The purpose of the research activities is to develop mathematical models, numerical algorithms and computer software in order to numerically simulate the deformation, damage and failure of engineering materials. Accurate material modeling is essential in order to predict the performance of actual parts and structures made of those materials.
The research focuses on homogenization methods and multiscale models, which enable to predict the influence of the micro-structure on the macroscopic or engineering properties. The research activities concern several classes of composite materials (with continuous, long or short fibers, with particles or platelets), porous materials, multiscaling-based ICME (integrated computational materials engineering), damage and failure models, high cycle fatigue, model reduction based on machine learning methods.

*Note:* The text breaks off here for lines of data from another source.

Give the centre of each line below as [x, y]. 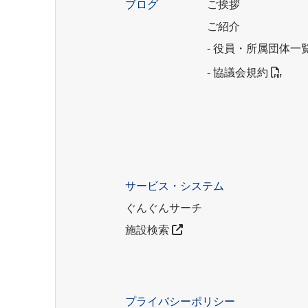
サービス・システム [175, 186]
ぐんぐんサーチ [164, 208]
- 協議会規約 [239, 73]

The homogenization and multiscaling approach achieves several targets of scientific and industrial importance.
The approach allows insight into materials and to systematically understand mechanisms that dominate the macroscopic material properties arising from the microscopic composition.

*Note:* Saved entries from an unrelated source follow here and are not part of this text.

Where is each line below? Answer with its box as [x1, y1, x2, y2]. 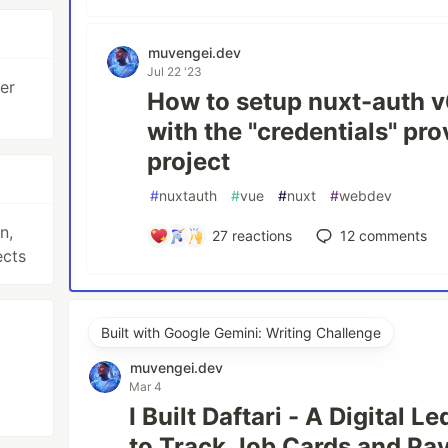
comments [354, 227, 427, 245]
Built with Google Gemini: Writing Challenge [101, 324, 382, 342]
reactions [227, 227, 292, 245]
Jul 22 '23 [147, 64, 203, 80]
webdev [339, 187, 393, 205]
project [147, 147, 231, 177]

Based on this understanding, it is possible to further identify promising candidates for new composite materials, thereby reducing the amount of experimental effort needed. This helps to save money and reduce the time required to develop new materials.
In industrial applications the approach supports the design of composite structures by providing high quality micromechanical material models that can be used in integrative simulations to describe the performance of the part in the best way possible.
The approach also enables to identify unknown in-situ per-phase properties following a reverse engineering strategy. Thus, the unknown constituents’ parameters are varied in a characteristic physical range to match the global performance of the material as observed in anisotropic measurements.